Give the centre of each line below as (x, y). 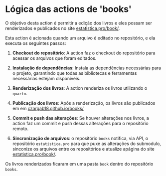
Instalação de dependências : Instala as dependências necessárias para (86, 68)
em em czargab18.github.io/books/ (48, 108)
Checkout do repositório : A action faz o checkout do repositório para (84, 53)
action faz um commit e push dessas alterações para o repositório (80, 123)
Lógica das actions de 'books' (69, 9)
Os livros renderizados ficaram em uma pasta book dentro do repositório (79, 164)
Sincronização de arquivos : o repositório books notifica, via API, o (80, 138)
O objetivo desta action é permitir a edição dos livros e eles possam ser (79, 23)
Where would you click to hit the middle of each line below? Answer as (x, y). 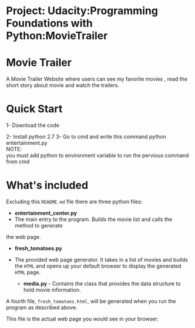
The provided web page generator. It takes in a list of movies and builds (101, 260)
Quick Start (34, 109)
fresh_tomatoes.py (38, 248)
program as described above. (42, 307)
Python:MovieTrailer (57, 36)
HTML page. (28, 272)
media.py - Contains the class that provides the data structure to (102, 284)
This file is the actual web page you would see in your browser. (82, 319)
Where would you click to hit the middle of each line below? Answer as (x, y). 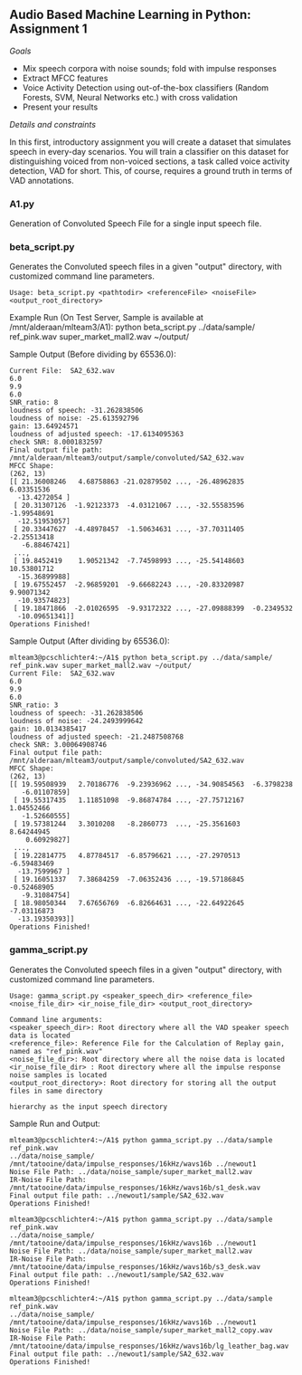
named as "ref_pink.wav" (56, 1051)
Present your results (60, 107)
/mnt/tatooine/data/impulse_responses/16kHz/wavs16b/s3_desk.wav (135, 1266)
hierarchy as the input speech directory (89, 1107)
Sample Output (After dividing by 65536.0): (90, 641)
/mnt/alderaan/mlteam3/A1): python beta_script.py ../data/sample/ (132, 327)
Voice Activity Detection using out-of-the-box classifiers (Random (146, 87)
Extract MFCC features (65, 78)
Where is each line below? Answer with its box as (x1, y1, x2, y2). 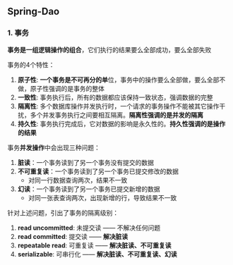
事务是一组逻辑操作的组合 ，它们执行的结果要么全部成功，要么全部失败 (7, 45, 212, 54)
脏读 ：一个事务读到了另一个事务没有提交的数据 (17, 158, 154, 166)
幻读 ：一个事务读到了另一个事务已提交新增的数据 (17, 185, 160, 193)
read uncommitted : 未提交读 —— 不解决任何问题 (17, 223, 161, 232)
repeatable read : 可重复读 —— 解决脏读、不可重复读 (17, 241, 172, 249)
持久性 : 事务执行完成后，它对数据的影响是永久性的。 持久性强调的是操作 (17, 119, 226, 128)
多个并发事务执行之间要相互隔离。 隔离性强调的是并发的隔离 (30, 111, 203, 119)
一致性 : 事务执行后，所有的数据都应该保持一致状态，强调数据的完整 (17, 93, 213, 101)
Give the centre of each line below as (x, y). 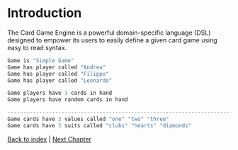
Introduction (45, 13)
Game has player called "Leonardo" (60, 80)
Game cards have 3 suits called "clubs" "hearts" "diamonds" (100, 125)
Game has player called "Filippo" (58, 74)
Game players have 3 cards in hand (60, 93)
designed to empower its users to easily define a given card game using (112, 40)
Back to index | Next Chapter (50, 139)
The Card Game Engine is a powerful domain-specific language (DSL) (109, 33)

Task to carry out
Set out every record exactly, images excluded.

Result of this exercise
Give the centre of each line below as (x, y). 
Instalação de dependências : Instala as dependências necessárias para (86, 68)
em em czargab18.github.io/books/ (48, 108)
Checkout do repositório : A action faz o checkout do repositório para (84, 53)
action faz um commit e push dessas alterações para o repositório (80, 123)
Lógica das actions de 'books' (69, 9)
Os livros renderizados ficaram em uma pasta book dentro do repositório (79, 164)
Sincronização de arquivos : o repositório books notifica, via API, o (80, 138)
O objetivo desta action é permitir a edição dos livros e eles possam ser (79, 23)
Where would you click to hit the middle of each line below? Answer as (x, y). 
The provided web page generator. It takes in a list of movies and builds (101, 260)
Quick Start (34, 109)
fresh_tomatoes.py (38, 248)
program as described above. (42, 307)
Python:MovieTrailer (57, 36)
HTML page. (28, 272)
media.py - Contains the class that provides the data structure to (102, 284)
This file is the actual web page you would see in your browser. (82, 319)
Where would you click to hit the middle of each line below? Answer as (x, y). 
named as "ref_pink.wav" (56, 1051)
Present your results (60, 107)
/mnt/tatooine/data/impulse_responses/16kHz/wavs16b/s3_desk.wav (135, 1266)
hierarchy as the input speech directory (89, 1107)
Sample Output (After dividing by 65536.0): (90, 641)
/mnt/alderaan/mlteam3/A1): python beta_script.py ../data/sample/ (132, 327)
Voice Activity Detection using out-of-the-box classifiers (Random (146, 87)
Extract MFCC features (65, 78)
Where is each line below? Answer with its box as (x1, y1, x2, y2). 
事务是一组逻辑操作的组合 ，它们执行的结果要么全部成功，要么全部失败 (7, 45, 212, 54)
脏读 ：一个事务读到了另一个事务没有提交的数据 (17, 158, 154, 166)
幻读 ：一个事务读到了另一个事务已提交新增的数据 (17, 185, 160, 193)
read uncommitted : 未提交读 —— 不解决任何问题 (17, 223, 161, 232)
repeatable read : 可重复读 —— 解决脏读、不可重复读 (17, 241, 172, 249)
持久性 : 事务执行完成后，它对数据的影响是永久性的。 持久性强调的是操作 (17, 119, 226, 128)
多个并发事务执行之间要相互隔离。 隔离性强调的是并发的隔离 (30, 111, 203, 119)
一致性 : 事务执行后，所有的数据都应该保持一致状态，强调数据的完整 (17, 93, 213, 101)
Give the centre of each line below as (x, y). 
Introduction (45, 13)
Game has player called "Leonardo" (60, 80)
Game cards have 3 suits called "clubs" "hearts" "diamonds" (100, 125)
Game has player called "Filippo" (58, 74)
Game players have 3 cards in hand (60, 93)
designed to empower its users to easily define a given card game using (112, 40)
Back to index | Next Chapter (50, 139)
The Card Game Engine is a powerful domain-specific language (DSL) (109, 33)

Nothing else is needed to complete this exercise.